TASK DIRECTIONS
Keep the images out and set the listing below down word for word.

DATA TO USE
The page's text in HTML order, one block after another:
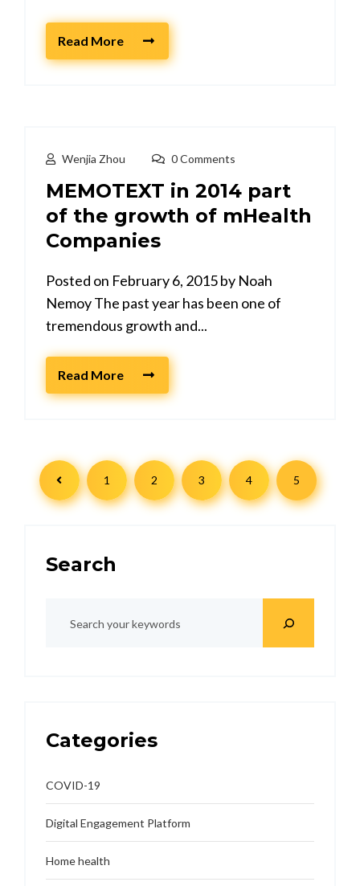
Read More
Wenjia Zhou 0 Comments
MEMOTEXT in 2014 part
of the growth of mHealth
Companies
Posted on February 6, 2015 by Noah
Nemoy The past year has been one of
tremendous growth and...
Read More
1 2 3 4 5
Search
Categories
COVID-19
Digital Engagement Platform
Home health
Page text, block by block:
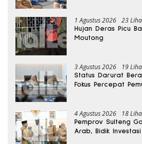
1 Agustus 2026 23
Hujan Deras Picu
Moutong
3 Agustus 2026 19
Status Darurat
Fokus Percepat
4 Agustus 2026 18
Pemprov Sulteng
Arab, Bidik
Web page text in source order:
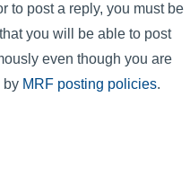
to post a reply, you must be
you will be able to post
even though you are
by MRF posting policies.
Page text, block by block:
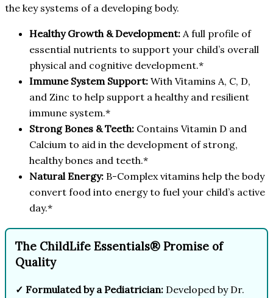
the key systems of a developing body.
Healthy Growth & Development: A full profile of
essential nutrients to support your child’s overall
physical and cognitive development.*
Immune System Support: With Vitamins A, C, D,
and Zinc to help support a healthy and resilient
immune system.*
Strong Bones & Teeth: Contains Vitamin D and
Calcium to aid in the development of strong,
healthy bones and teeth.*
Natural Energy: B-Complex vitamins help the body
convert food into energy to fuel your child’s active
day.*
The ChildLife Essentials® Promise of
Quality
✓ Formulated by a Pediatrician: Developed by Dr.
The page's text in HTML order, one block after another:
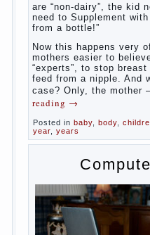
most often nursing
the cry of a newborn
thing, he is hungry!”
to satisfy this first
helpless creatures. It
before us, is and always
Unfortunately, not
to feed the baby to the
non-stop, before
breast naughty. And
breast milk. In fact, the
“Your child is still
to solve something”.
does not have enough
falter.
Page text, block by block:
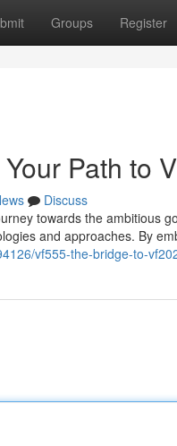
Groups Register
Path to
Discuss
towards the ambitious
and approaches. By
vf555-the-bridge-to-
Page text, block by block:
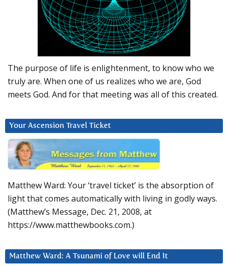
The purpose of life is enlightenment, to know who we
truly are. When one of us realizes who we are, God
meets God. And for that meeting was all of this created.
Your Ascension Travel Ticket
Matthew Ward: Your ‘travel ticket’ is the absorption of
light that comes automatically with living in godly ways.
(Matthew’s Message, Dec. 21, 2008, at
https://www.matthewbooks.com.)
Matthew Ward: A Tsunami of Love will End It
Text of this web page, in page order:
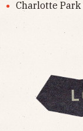
Charlotte Park
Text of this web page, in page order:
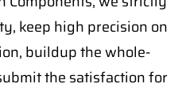
keep high precision on
buildup the whole-
the satisfaction for
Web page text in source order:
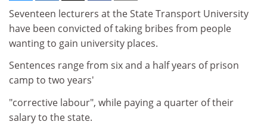
Seventeen lecturers at the State Transport University
have been convicted of taking bribes from people
wanting to gain university places.
Sentences range from six and a half years of prison
camp to two years'
"corrective labour", while paying a quarter of their
salary to the state.
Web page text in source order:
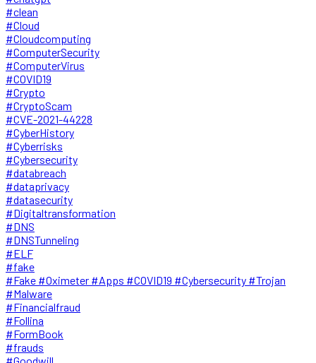
#clean
#Cloud
#Cloudcomputing
#ComputerSecurity
#ComputerVirus
#COVID19
#Crypto
#CryptoScam
#CVE-2021-44228
#CyberHistory
#Cyberrisks
#Cybersecurity
#databreach
#dataprivacy
#datasecurity
#Digitaltransformation
#DNS
#DNSTunneling
#ELF
#fake
#Fake #Oximeter #Apps #COVID19 #Cybersecurity #Trojan
#Malware
#Financialfraud
#Follina
#FormBook
#frauds
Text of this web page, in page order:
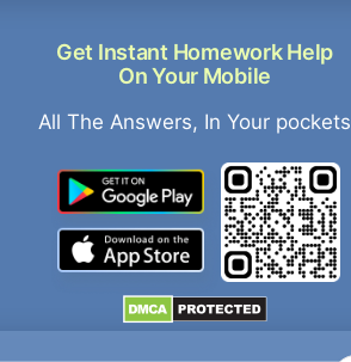
Get Instant Homework Help
On Your Mobile
All The Answers, In Your pockets
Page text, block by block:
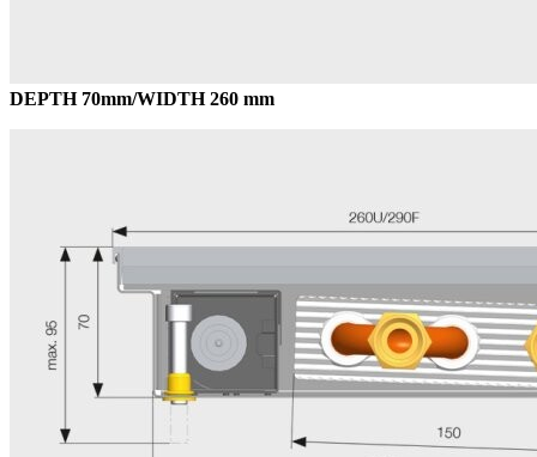
DEPTH 70mm/WIDTH 260 mm
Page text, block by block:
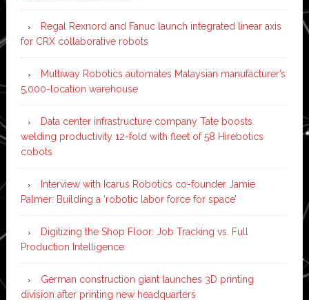
Regal Rexnord and Fanuc launch integrated linear axis
for CRX collaborative robots
Multiway Robotics automates Malaysian manufacturer’s
5,000-location warehouse
Data center infrastructure company Tate boosts
welding productivity 12-fold with fleet of 58 Hirebotics
cobots
Interview with Icarus Robotics co-founder Jamie
Palmer: Building a ‘robotic labor force for space’
Digitizing the Shop Floor: Job Tracking vs. Full
Production Intelligence
German construction giant launches 3D printing
division after printing new headquarters
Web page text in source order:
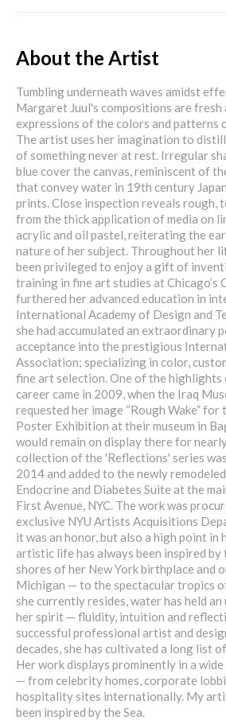
About the Artist
Tumbling underneath waves amidst
Margaret Juul's compositions are fresh
expressions of the colors and patterns
The artist uses her imagination to
of something never at rest. Irregular
blue cover the canvas, reminiscent of
that convey water in 19th century
prints. Close inspection reveals rough,
from the thick application of media on
acrylic and oil pastel, reiterating the
nature of her subject. Throughout her
been privileged to enjoy a gift of
training in fine art studies at Chicago’s
furthered her advanced education in
International Academy of Design and
she had accumulated an extraordinary
acceptance into the prestigious
Association; specializing in color,
fine art selection. One of the
career came in 2009, when the Iraq
requested her image “Rough Wake”
Poster Exhibition at their museum in
would remain on display there for
collection of the 'Reflections' series
2014 and added to the newly
Endocrine and Diabetes Suite at the
First Avenue, NYC. The work was
exclusive NYU Artists Acquisitions
it was an honor, but also a high point in
artistic life has always been inspired by
shores of her New York birthplace and
Michigan — to the spectacular tropics
she currently resides, water has held
her spirit — fluidity, intuition and
successful professional artist and
decades, she has cultivated a long list
Her work displays prominently in a
— from celebrity homes, corporate
hospitality sites internationally. My
been inspired by the Sea.
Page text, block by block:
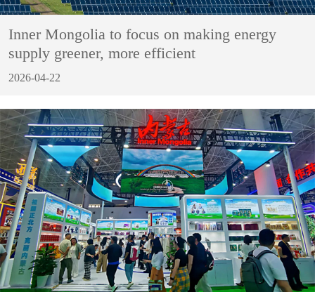
Inner Mongolia to focus on making energy
supply greener, more efficient
2026-04-22
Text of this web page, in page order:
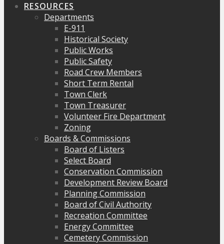
RESOURCES
Departments
E-911
Historical Society
Public Works
Public Safety
Road Crew Members
Short Term Rental
Town Clerk
Town Treasurer
Volunteer Fire Department
Zoning
Boards & Commissions
Board of Listers
Select Board
Conservation Commission
Development Review Board
Planning Commission
Board of Civil Authority
Recreation Committee
Energy Committee
Cemetery Commission
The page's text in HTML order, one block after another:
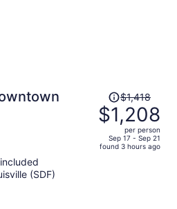
Price
was
$1,418,
price
is
$1,418
$1,208
per person
Sep 17 - Sep 21
found 3 hours ago
(SDF)
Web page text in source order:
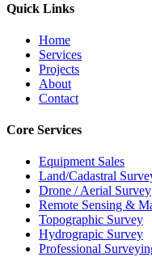
Quick Links
Home
Services
Projects
About
Contact
Core Services
Equipment Sales
Land/Cadastral
Drone / Aerial Survey
Remote Sensing &
Topographic Survey
Hydrograpic Survey
Professional
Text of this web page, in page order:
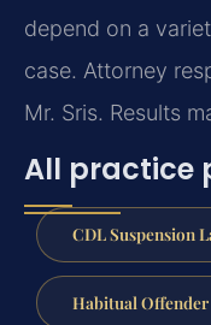
depend on a
case. Attorney
Mr. Sris. Results
All practice
CDL Suspension
Habitual
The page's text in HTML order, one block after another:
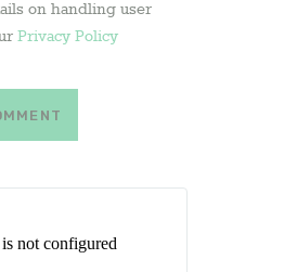
on handling user
Privacy Policy
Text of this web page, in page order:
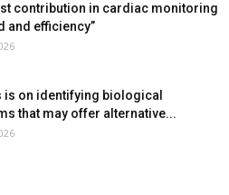
contribution in cardiac monitoring
and efficiency”
is on identifying biological
that may offer alternative...
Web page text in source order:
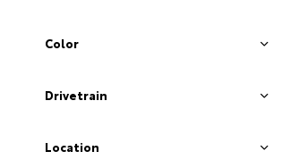
Color
Drivetrain
Location
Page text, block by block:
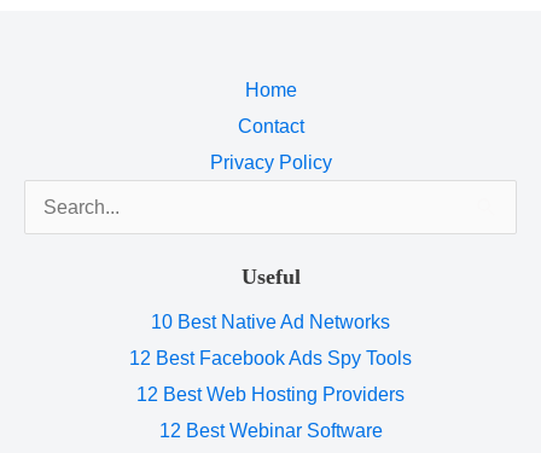
Home
Contact
Privacy Policy
Search
for:
Useful
10 Best Native Ad Networks
12 Best Facebook Ads Spy Tools
12 Best Web Hosting Providers
12 Best Webinar Software
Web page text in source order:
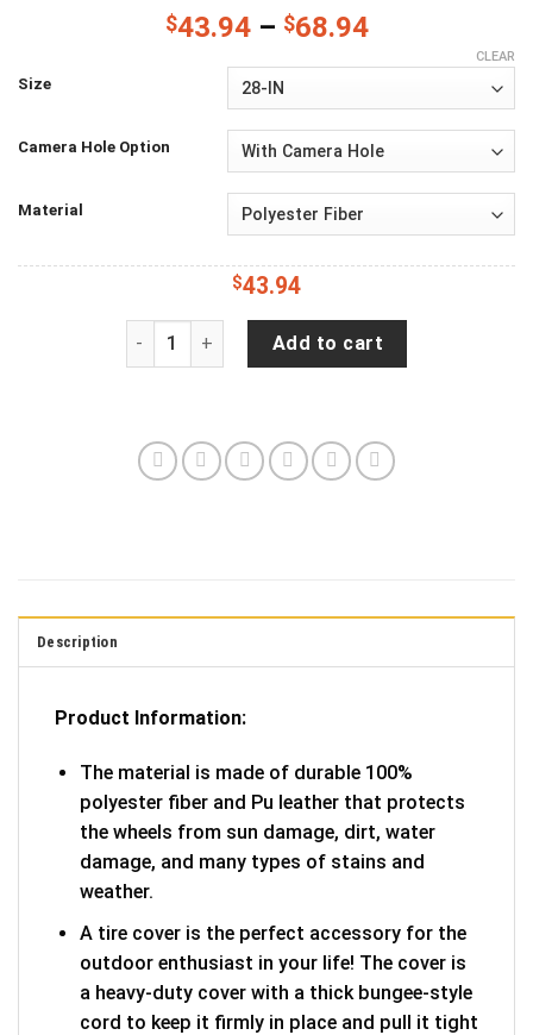
$43.94– $68.94
Size
Camera Hole Option
Material
CLEAR
$43.94
Cruise Time Ford Tire Cover Spare Tire Cover
Add to cart
Description
Product Information:
The material is made of durable 100%
polyester fiber and Pu leather that protects
the wheels from sun damage, dirt, water
damage, and many types of stains and
weather.
A tire cover is the perfect accessory for the
outdoor enthusiast in your life! The cover is
a heavy-duty cover with a thick bungee-style
cord to keep it firmly in place and pull it tight
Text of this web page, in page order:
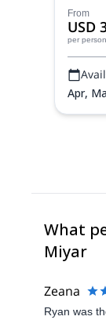
From
USD
per person
Apr,
What
Miyar
Zeana
Ryan was

RESPONSE AREA
The page's text in HTML order, one block after another:
Read More
Wenjia Zhou 0 Comments
MEMOTEXT in 2014 part
of the growth of mHealth
Companies
Posted on February 6, 2015 by Noah
Nemoy The past year has been one of
tremendous growth and...
Read More
1 2 3 4 5
Search
Categories
COVID-19
Digital Engagement Platform
Home health
Page text, block by block:
1 Agustus 2026 23
Hujan Deras Picu
Moutong
3 Agustus 2026 19
Status Darurat
Fokus Percepat
4 Agustus 2026 18
Pemprov Sulteng
Arab, Bidik
Web page text in source order:
to post a reply, you must be
you will be able to post
even though you are
by MRF posting policies.
Page text, block by block:
the key systems of a developing body.
Healthy Growth & Development: A full profile of
essential nutrients to support your child’s overall
physical and cognitive development.*
Immune System Support: With Vitamins A, C, D,
and Zinc to help support a healthy and resilient
immune system.*
Strong Bones & Teeth: Contains Vitamin D and
Calcium to aid in the development of strong,
healthy bones and teeth.*
Natural Energy: B-Complex vitamins help the body
convert food into energy to fuel your child’s active
day.*
The ChildLife Essentials® Promise of
Quality
✓ Formulated by a Pediatrician: Developed by Dr.
The page's text in HTML order, one block after another:
most often nursing
the cry of a newborn
thing, he is hungry!”
to satisfy this first
helpless creatures. It
before us, is and always
Unfortunately, not
to feed the baby to the
non-stop, before
breast naughty. And
breast milk. In fact, the
“Your child is still
to solve something”.
does not have enough
falter.
Page text, block by block:
Groups Register
Path to
Discuss
towards the ambitious
and approaches. By
vf555-the-bridge-to-
Page text, block by block:
The purpose of life is enlightenment, to know who we
truly are. When one of us realizes who we are, God
meets God. And for that meeting was all of this created.
Your Ascension Travel Ticket
Matthew Ward: Your ‘travel ticket’ is the absorption of
light that comes automatically with living in godly ways.
(Matthew’s Message, Dec. 21, 2008, at
https://www.matthewbooks.com.)
Matthew Ward: A Tsunami of Love will End It
Text of this web page, in page order:
Charlotte Park
Text of this web page, in page order:
keep high precision on
buildup the whole-
the satisfaction for
Web page text in source order:
Seventeen lecturers at the State Transport University
have been convicted of taking bribes from people
wanting to gain university places.
Sentences range from six and a half years of prison
camp to two years'
"corrective labour", while paying a quarter of their
salary to the state.
Web page text in source order:
#clean
#Cloud
#Cloudcomputing
#ComputerSecurity
#ComputerVirus
#COVID19
#Crypto
#CryptoScam
#CVE-2021-44228
#CyberHistory
#Cyberrisks
#Cybersecurity
#databreach
#dataprivacy
#datasecurity
#Digitaltransformation
#DNS
#DNSTunneling
#ELF
#fake
#Fake #Oximeter #Apps #COVID19 #Cybersecurity #Trojan
#Malware
#Financialfraud
#Follina
#FormBook
#frauds
Text of this web page, in page order:
Get Instant Homework Help
On Your Mobile
All The Answers, In Your pockets
Page text, block by block:
DEPTH 70mm/WIDTH 260 mm
Page text, block by block:
Regal Rexnord and Fanuc launch integrated linear axis
for CRX collaborative robots
Multiway Robotics automates Malaysian manufacturer’s
5,000-location warehouse
Data center infrastructure company Tate boosts
welding productivity 12-fold with fleet of 58 Hirebotics
cobots
Interview with Icarus Robotics co-founder Jamie
Palmer: Building a ‘robotic labor force for space’
Digitizing the Shop Floor: Job Tracking vs. Full
Production Intelligence
German construction giant launches 3D printing
division after printing new headquarters
Web page text in source order:
About the Artist
Tumbling underneath waves amidst
Margaret Juul's compositions are fresh
expressions of the colors and patterns
The artist uses her imagination to
of something never at rest. Irregular
blue cover the canvas, reminiscent of
that convey water in 19th century
prints. Close inspection reveals rough,
from the thick application of media on
acrylic and oil pastel, reiterating the
nature of her subject. Throughout her
been privileged to enjoy a gift of
training in fine art studies at Chicago’s
furthered her advanced education in
International Academy of Design and
she had accumulated an extraordinary
acceptance into the prestigious
Association; specializing in color,
fine art selection. One of the
career came in 2009, when the Iraq
requested her image “Rough Wake”
Poster Exhibition at their museum in
would remain on display there for
collection of the 'Reflections' series
2014 and added to the newly
Endocrine and Diabetes Suite at the
First Avenue, NYC. The work was
exclusive NYU Artists Acquisitions
it was an honor, but also a high point in
artistic life has always been inspired by
shores of her New York birthplace and
Michigan — to the spectacular tropics
she currently resides, water has held
her spirit — fluidity, intuition and
successful professional artist and
decades, she has cultivated a long list
Her work displays prominently in a
— from celebrity homes, corporate
hospitality sites internationally. My
been inspired by the Sea.
Page text, block by block:
Inner Mongolia to focus on making energy
supply greener, more efficient
2026-04-22
Text of this web page, in page order:
RESOURCES
Departments
E-911
Historical Society
Public Works
Public Safety
Road Crew Members
Short Term Rental
Town Clerk
Town Treasurer
Volunteer Fire Department
Zoning
Boards & Commissions
Board of Listers
Select Board
Conservation Commission
Development Review Board
Planning Commission
Board of Civil Authority
Recreation Committee
Energy Committee
Cemetery Commission
The page's text in HTML order, one block after another:
Price
was
$1,418,
price
is
$1,418
$1,208
per person
Sep 17 - Sep 21
found 3 hours ago
(SDF)
Web page text in source order:
Quick Links
Home
Services
Projects
About
Contact
Core Services
Equipment Sales
Land/Cadastral
Drone / Aerial Survey
Remote Sensing &
Topographic Survey
Hydrograpic Survey
Professional
Text of this web page, in page order:
depend on a
case. Attorney
Mr. Sris. Results
All practice
CDL Suspension
Habitual
The page's text in HTML order, one block after another:
on handling user
Privacy Policy
Text of this web page, in page order:
contribution in cardiac monitoring
and efficiency”
is on identifying biological
that may offer alternative...
Web page text in source order:
Color
Drivetrain
Location
Page text, block by block:
Home
Contact
Privacy Policy
Search
for:
Useful
10 Best Native Ad Networks
12 Best Facebook Ads Spy Tools
12 Best Web Hosting Providers
12 Best Webinar Software
Web page text in source order:
$43.94– $68.94
Size
Camera Hole Option
Material
CLEAR
$43.94
Cruise Time Ford Tire Cover Spare Tire Cover
Add to cart
Description
Product Information:
The material is made of durable 100%
polyester fiber and Pu leather that protects
the wheels from sun damage, dirt, water
damage, and many types of stains and
weather.
A tire cover is the perfect accessory for the
outdoor enthusiast in your life! The cover is
a heavy-duty cover with a thick bungee-style
cord to keep it firmly in place and pull it tight
Text of this web page, in page order:
From
USD
per person
Apr,
What
Miyar
Zeana
Ryan was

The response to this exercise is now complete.